More specifically, it provides the following core functionalities:

  • Identification of clusters within document-embeddings and top-word extraction
  • Generation of informative topic descriptions
  • Extraction of detailed information about topics via Retrieval-Augmented-Generation (RAG)
  • Comparison of topics
  • Splitting and combining of identified topics
  • Addition of new topics based on keywords
  • Deletion of topics

It is further possible, to directly interact with TopicGPT via prompting and without explicitly calling functions - an LLM autonomously decides which functionality to use.

Installation

You can install topicgpt via PyPI

pip install topicgpt

Example

The following example demonstrates how TopicGPT can be used on a real-world dataset. The Twenty Newsgroups corpus (https://scikit-learn.org/0.19/datasets/twenty_newsgroups.html) is used for this purpose.

Load the data

from sklearn.datasets import fetch_20newsgroups

data = fetch_20newsgroups(subset='all', remove=('headers', 'footers', 'quotes')) #download the 20 Newsgroups dataset
corpus = data['data'] 

corpus = [doc for doc in corpus if doc != ""] #remove empty documents

Initialize the model

Note that an OpenAi API-Key is needed to compute the embeddings and execute the prompts. See https://platform.openai.com/account/api-keys for more details. We select 20 topics in this case since the Twenty Newsgroups corpus comprises documents from 20 different newsgroups. It is also possible to let Hdbscan determine the number of topics automatically.

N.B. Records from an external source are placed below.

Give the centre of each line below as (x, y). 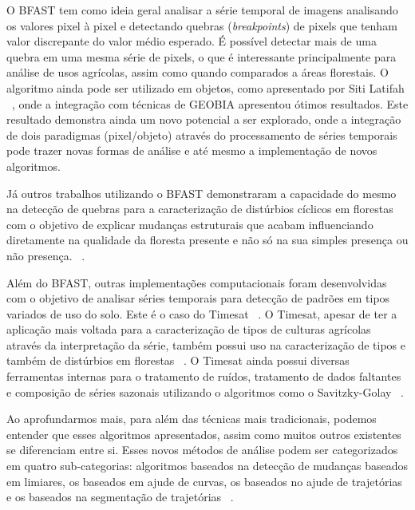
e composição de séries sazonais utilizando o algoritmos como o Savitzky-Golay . (205, 391)
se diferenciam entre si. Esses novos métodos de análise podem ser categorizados (202, 450)
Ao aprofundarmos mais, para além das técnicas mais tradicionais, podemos (192, 419)
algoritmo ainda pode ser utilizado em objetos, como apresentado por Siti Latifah (206, 87)
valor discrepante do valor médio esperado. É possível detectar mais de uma (192, 41)
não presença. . (46, 255)
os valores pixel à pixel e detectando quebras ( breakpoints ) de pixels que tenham (202, 25)
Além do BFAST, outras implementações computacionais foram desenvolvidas (197, 282)
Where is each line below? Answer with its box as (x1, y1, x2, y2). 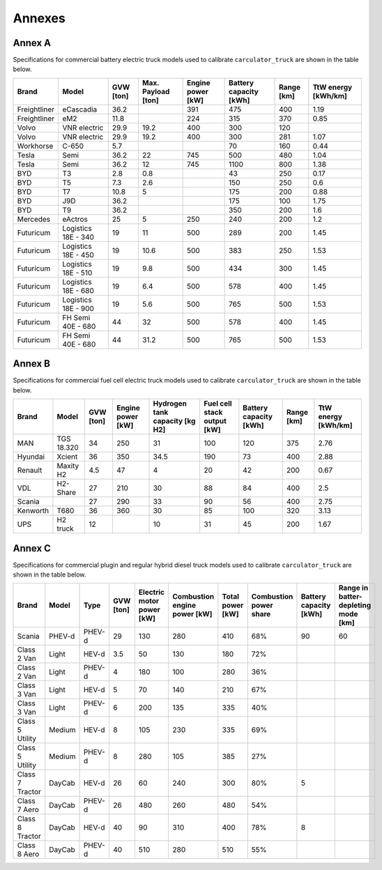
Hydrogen (153, 399, 188, 409)
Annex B (13, 358, 50, 369)
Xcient (56, 452, 78, 461)
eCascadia (62, 105, 98, 114)
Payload (142, 86, 170, 96)
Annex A (13, 37, 52, 49)
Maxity (56, 461, 79, 471)
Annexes (13, 10, 66, 26)

from topicgpt.TopicGPT import TopicGPT

tm = TopicGPT(
    openai_api_key = <your-openai-api-key>,
    n_topics = 20 # select 20 topics since the true number of topics is 20 
)

Fit the model

The fit-method fits the model. This can take, depending on the size of the dataset and wether embeddings have been provided, from a few minutes to several hours. Especially the computation of the embeddings can take some time.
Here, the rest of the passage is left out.